I'm sure you can find a more extensive overview of this process somewhere else, but here's a basic outline of the technique:

  1. You're given a Base Derivation Key (BDK), which you assign to a swiper (note that the same BDK can be assigned to multiple swipers).
  2. You'll use the BDK along with the device's own unique Key Serial Number (KSN) to generate an Initial PIN Encryption Key (IPEK) for the device.
  3. You'll assign this IPEK to a swiper, which uses it to irreversibly generate a list of future keys, which it'll use to encrypt its messages.
  4. The swiper's KSN is used along with one of its future keys to encrypt a message, and after each swipe it'll increment the value of its KSN.
  5. Whenever a swiper takes a card it formats the card's information into a series of tracks, each track having a particular set of information (e.g. card number, holder's name, expiration date).
  6. The swiper usually encrypts these tracks using one of its generated future keys (called the "Session Key") along with its current KSN. It'll then increment the value of its KSN and discard the future key it used.
  7. At this point you'll probably have an encrypted track along with the KSN the swiper used to encrypt it.
  8. It's your responsibility to determine what BDK was used to initialize this device, and from there you'll use the BDK and KSN to rederive the IPEK, which is used to rederive the Session Key, which is finally used to decrypt the message.

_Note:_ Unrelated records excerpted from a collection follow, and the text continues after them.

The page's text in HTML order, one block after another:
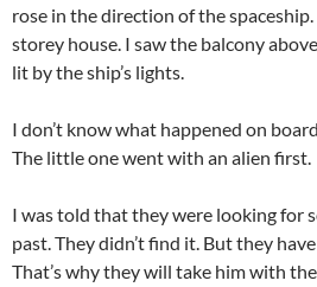
rose in the direction of the
storey house. I saw the balcony
lit by the ship’s lights.
I don’t know what happened on
The little one went with an alien first.
I was told that they were looking for
past. They didn’t find it. But they
That’s why they will take him with
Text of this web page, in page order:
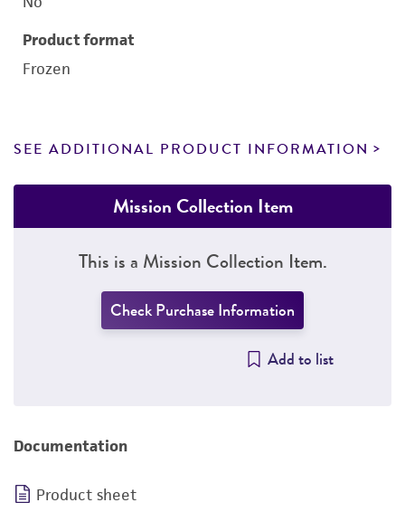
Product format
Frozen
SEE ADDITIONAL PRODUCT INFORMATION
Mission Collection Item
This is a Mission Collection Item.
Check Purchase Information
Add to list
Documentation
Product sheet
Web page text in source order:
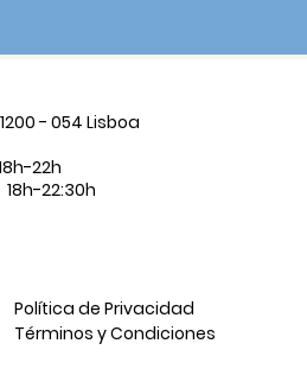
- 054 Lisboa
22h
18h-22:30h
Política de Privacidad
Términos y Condiciones
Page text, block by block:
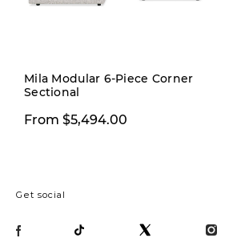
Mila Modular 6-Piece Corner
Sectional
From $5,494.00
Get social
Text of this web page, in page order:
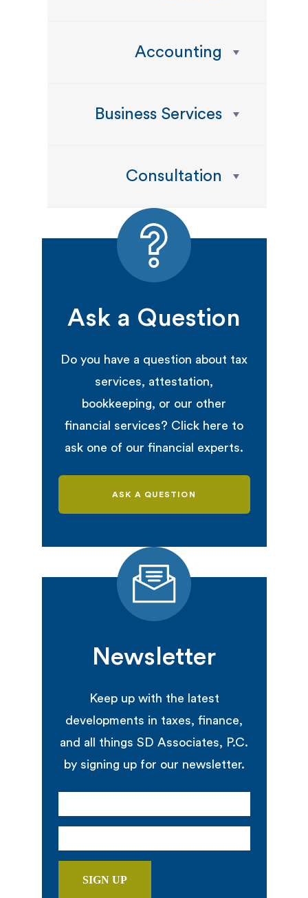
Accounting
Business Services
Consultation
Ask a Question
Do you have a question about tax
services, attestation,
bookkeeping, or our other
financial services? Click here to
ask one of our financial experts.
ASK A QUESTION
Newsletter
Keep up with the latest
developments in taxes, finance,
and all things SD Associates, P.C.
by signing up for our newsletter.
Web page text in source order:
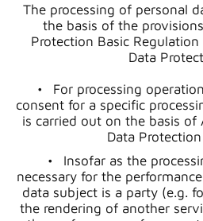
The processing of personal
the basis of the
Protection Basic
Data
For processing
consent for a specific
is carried out on the basis of
Data
Insofar as the
necessary for the
data subject is a party (e.g.
the rendering of another

There's a lot of technical information to be said about key management, but this isn't the place for that. In some cases your provider/manufacturer (e.g. MagTek) will supply you with swipers that need to be initialized with an IPEK, and your supplier will usually have a manual that walks you through that process. If you're doing encryption/decryption through a third party who also supplies swipers, they may have already loaded the devices with that information; what's more is they may not even given you the BDK that belongs to your device in order to reduce the risk of security threats.


Note: Key management is beyond the scope of this project and this explanation. Whatever you do with your keys, just make sure it's secure.

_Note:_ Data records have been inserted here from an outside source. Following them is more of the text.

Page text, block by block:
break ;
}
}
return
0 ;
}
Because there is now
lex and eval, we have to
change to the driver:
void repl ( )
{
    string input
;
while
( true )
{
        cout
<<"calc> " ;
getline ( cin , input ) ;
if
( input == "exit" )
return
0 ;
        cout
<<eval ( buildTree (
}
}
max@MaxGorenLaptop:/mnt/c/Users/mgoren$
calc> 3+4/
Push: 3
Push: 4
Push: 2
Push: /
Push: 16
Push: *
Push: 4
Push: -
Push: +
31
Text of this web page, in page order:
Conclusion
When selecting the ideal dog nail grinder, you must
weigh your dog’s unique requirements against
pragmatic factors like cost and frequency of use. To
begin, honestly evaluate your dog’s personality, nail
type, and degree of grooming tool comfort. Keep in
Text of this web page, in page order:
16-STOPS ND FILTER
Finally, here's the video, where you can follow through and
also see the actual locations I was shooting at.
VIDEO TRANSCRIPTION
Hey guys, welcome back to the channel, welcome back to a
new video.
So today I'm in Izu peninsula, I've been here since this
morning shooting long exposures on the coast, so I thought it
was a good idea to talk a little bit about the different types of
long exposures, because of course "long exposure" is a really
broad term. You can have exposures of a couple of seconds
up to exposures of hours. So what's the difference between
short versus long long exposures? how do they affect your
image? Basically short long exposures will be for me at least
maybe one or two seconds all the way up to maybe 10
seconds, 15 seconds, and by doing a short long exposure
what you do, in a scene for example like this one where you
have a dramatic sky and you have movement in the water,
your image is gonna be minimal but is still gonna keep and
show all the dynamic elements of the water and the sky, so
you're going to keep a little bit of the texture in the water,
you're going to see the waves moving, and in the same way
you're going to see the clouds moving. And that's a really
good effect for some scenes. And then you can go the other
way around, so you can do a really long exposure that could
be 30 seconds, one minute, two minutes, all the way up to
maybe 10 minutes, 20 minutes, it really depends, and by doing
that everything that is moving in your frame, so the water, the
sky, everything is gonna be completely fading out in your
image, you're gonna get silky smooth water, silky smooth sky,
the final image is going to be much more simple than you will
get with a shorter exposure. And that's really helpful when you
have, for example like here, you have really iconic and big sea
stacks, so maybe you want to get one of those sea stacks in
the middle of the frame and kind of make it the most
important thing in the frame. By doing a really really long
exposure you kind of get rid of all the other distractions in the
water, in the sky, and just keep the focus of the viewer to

One methodology I've seen that'll allow you to associate a particular KSN to a BDK is to take the current KSN you've been given, mask it to retrieve the Initial Key Serial Number (IKSN), and look up the BDK in a table that maps IKSNs to BDKs:

Example:

ksn = FFFF9876543210E00008
iksn = ksn & FFFFFFFFFFFFFFE00000 // FFFF9876543210E00000

You'd then have a table that looks like:

IKSN BDK
0xFFFF9876543210E00000 0123456789ABCDEFFEDCBA9876543210
... ...

From which you could easily grab the BDK 0123456789ABCDEFFEDCBA9876543210.

Algorithm


Note: Assume that all numeric values are hexadecimal numbers, or the representation of a sequence of bytes as a hexadecimal number.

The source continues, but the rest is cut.